* Your goal *
Could you filter the records below down to the lines that include the word "nodes"?

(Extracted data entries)

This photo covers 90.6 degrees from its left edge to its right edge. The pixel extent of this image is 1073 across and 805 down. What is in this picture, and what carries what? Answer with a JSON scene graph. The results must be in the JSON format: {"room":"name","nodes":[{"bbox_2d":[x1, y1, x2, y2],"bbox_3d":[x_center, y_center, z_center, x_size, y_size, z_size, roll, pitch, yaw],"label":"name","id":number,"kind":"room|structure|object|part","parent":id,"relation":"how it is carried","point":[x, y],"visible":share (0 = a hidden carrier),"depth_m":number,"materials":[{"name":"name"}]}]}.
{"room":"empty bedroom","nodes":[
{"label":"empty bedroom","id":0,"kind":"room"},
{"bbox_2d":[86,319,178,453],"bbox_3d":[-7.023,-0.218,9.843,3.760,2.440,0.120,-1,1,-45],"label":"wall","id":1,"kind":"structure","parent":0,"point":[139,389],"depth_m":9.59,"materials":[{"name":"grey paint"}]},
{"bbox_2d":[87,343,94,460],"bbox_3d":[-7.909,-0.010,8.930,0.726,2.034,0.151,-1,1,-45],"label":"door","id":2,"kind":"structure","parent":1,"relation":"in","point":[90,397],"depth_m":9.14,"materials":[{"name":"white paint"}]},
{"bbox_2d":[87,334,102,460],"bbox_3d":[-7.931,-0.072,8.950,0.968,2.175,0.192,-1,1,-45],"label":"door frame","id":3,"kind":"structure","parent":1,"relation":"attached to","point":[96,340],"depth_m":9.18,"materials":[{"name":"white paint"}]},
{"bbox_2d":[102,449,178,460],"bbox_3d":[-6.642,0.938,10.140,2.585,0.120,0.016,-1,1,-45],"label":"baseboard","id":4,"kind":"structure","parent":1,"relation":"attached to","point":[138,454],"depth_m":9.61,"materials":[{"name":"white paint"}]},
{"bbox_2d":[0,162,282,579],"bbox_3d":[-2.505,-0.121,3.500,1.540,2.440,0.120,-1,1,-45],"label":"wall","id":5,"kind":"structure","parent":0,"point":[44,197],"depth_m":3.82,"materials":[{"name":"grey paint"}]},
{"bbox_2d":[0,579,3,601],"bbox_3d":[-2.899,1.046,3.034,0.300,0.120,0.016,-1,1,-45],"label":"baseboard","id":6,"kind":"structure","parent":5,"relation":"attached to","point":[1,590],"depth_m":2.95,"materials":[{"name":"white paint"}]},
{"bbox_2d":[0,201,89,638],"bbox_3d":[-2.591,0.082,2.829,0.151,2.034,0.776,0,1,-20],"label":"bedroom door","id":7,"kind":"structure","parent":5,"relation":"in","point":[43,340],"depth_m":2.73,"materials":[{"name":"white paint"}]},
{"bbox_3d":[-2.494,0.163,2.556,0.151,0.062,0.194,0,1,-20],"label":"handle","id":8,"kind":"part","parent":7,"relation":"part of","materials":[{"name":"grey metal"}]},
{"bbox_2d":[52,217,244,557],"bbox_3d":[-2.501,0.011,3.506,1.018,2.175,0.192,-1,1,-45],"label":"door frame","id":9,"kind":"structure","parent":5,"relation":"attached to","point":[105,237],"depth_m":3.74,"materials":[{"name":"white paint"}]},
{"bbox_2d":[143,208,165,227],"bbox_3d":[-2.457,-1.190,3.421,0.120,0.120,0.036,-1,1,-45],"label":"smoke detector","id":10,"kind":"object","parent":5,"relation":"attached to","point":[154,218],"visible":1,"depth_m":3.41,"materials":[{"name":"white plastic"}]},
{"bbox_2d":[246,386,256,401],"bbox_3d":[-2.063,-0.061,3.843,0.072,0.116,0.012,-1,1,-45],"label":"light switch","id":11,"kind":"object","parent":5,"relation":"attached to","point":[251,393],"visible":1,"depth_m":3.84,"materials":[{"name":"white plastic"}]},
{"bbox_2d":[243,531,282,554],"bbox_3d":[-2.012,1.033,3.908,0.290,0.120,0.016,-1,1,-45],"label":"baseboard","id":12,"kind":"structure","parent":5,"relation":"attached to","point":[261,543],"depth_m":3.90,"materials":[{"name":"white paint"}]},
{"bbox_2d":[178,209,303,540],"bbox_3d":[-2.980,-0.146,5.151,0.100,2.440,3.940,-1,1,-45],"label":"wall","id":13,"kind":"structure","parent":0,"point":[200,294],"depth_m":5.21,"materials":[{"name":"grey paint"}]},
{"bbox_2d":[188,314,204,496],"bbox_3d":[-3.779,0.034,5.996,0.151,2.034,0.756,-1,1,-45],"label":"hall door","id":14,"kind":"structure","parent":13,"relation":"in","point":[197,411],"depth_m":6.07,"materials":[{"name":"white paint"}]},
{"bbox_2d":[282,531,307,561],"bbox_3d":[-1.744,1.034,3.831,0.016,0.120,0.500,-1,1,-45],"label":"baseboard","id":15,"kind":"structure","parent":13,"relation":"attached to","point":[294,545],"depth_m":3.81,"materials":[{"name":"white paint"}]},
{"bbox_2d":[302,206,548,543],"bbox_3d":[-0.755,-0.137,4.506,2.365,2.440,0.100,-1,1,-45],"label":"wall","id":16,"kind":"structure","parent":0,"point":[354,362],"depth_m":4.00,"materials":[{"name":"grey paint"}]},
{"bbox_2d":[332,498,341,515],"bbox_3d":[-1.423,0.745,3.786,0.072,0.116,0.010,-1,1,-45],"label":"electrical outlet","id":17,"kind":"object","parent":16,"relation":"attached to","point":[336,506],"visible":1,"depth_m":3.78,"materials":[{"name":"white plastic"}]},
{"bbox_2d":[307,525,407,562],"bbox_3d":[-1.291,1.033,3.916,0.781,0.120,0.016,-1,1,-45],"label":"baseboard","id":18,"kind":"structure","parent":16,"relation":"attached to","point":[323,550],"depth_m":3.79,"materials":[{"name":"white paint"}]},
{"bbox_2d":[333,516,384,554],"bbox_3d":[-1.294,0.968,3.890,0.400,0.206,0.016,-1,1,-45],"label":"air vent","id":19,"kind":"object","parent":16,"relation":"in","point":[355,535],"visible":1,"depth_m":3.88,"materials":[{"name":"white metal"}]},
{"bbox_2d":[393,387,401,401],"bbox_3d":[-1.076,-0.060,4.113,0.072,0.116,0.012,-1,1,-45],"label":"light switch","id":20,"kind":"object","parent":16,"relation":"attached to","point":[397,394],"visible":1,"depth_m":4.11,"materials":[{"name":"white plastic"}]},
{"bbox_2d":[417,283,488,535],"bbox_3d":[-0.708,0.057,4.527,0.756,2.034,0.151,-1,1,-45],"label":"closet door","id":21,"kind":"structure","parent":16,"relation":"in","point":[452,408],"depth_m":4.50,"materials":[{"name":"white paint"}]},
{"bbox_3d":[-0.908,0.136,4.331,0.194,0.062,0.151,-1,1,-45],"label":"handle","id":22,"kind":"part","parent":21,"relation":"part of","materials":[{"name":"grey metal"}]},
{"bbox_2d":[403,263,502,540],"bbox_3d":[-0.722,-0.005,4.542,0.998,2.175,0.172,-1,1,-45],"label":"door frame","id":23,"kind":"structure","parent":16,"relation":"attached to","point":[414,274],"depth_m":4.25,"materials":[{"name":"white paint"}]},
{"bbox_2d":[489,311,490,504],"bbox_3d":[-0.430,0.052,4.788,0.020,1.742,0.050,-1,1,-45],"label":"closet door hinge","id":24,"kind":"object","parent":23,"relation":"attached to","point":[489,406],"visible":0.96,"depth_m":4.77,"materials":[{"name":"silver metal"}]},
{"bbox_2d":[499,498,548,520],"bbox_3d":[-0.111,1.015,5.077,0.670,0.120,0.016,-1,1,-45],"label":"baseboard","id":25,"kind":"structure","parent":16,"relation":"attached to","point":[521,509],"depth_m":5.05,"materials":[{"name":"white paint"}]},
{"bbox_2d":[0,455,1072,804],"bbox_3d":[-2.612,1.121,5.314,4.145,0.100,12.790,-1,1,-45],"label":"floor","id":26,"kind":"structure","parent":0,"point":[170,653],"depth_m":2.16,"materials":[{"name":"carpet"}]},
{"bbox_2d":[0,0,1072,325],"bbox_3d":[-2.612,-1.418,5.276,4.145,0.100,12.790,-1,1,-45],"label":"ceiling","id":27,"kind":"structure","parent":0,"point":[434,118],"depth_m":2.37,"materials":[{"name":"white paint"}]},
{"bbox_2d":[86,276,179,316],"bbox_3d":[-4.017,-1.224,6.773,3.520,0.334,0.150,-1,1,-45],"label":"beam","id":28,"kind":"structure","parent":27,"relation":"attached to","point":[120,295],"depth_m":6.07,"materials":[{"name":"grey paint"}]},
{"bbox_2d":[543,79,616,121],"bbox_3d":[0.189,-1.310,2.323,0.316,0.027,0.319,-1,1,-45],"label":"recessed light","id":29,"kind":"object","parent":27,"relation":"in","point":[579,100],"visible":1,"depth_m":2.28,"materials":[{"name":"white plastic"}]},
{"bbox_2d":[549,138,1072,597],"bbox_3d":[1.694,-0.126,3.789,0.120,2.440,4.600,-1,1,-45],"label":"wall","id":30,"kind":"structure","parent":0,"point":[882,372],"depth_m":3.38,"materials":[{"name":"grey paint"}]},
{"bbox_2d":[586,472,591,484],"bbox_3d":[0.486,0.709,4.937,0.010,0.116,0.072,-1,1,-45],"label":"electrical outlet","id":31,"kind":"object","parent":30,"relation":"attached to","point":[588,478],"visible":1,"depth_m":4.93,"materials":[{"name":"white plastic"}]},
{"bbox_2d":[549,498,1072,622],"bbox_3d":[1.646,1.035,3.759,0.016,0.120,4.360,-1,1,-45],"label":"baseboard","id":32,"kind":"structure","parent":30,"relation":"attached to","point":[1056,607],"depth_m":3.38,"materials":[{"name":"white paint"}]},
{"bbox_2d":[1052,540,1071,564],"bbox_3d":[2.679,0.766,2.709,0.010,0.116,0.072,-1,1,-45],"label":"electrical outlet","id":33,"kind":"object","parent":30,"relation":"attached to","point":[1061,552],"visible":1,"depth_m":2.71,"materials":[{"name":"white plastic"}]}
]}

* Answer area *
This photo covers 90.6 degrees from its left edge to its right edge. The pixel extent of this image is 1073 across and 805 down. What is in this picture, and what carries what? Answer with a JSON scene graph. The results must be in the JSON format: {"room":"name","nodes":[{"bbox_2d":[x1, y1, x2, y2],"bbox_3d":[x_center, y_center, z_center, x_size, y_size, z_size, roll, pitch, yaw],"label":"name","id":number,"kind":"room|structure|object|part","parent":id,"relation":"how it is carried","point":[x, y],"visible":share (0 = a hidden carrier),"depth_m":number,"materials":[{"name":"name"}]}]}.
{"room":"empty bedroom","nodes":[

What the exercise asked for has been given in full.